_Work to be completed_: If a line in the data below holds the word "path", copy it.

[Stored data entries]

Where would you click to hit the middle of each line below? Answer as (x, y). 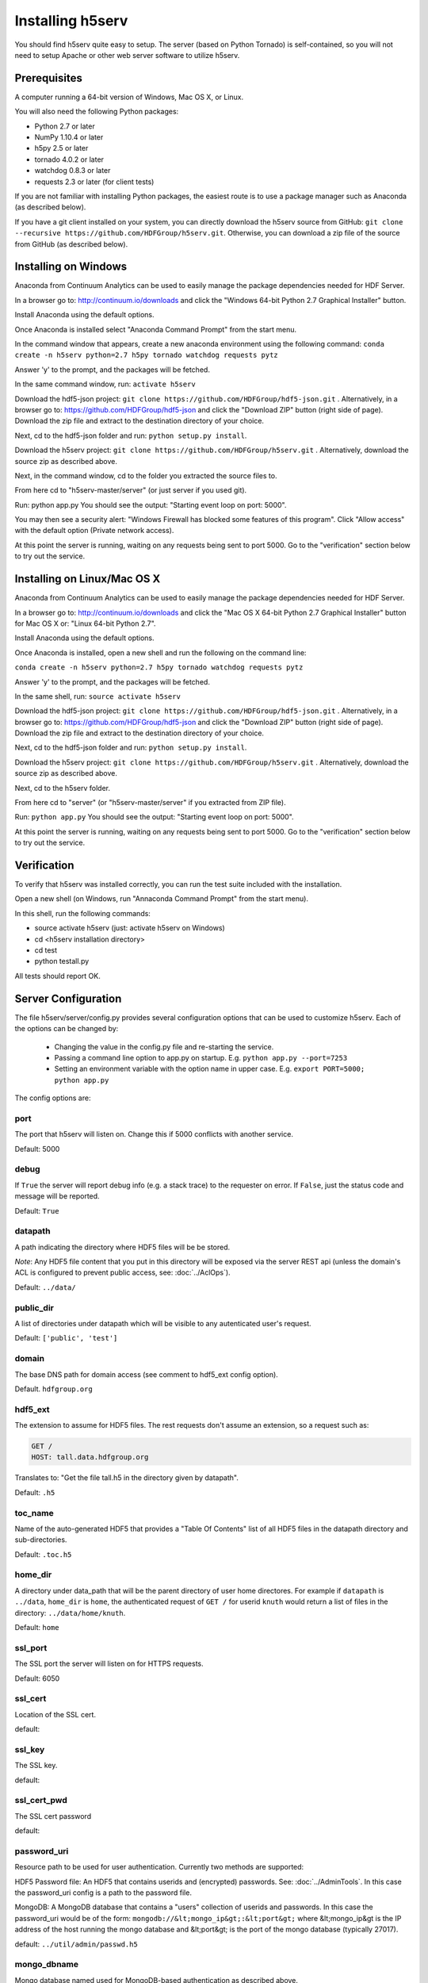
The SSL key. (36, 1766)
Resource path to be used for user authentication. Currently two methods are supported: (159, 1867)
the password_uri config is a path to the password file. (103, 1893)
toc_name (34, 1513)
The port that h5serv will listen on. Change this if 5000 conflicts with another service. (154, 1134)
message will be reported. (57, 1196)
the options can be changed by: (67, 1029)
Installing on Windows (71, 267)

_Result below_:
Resource path to be used for user authentication. Currently two methods are supported: (159, 1867)
the password_uri config is a path to the password file. (103, 1893)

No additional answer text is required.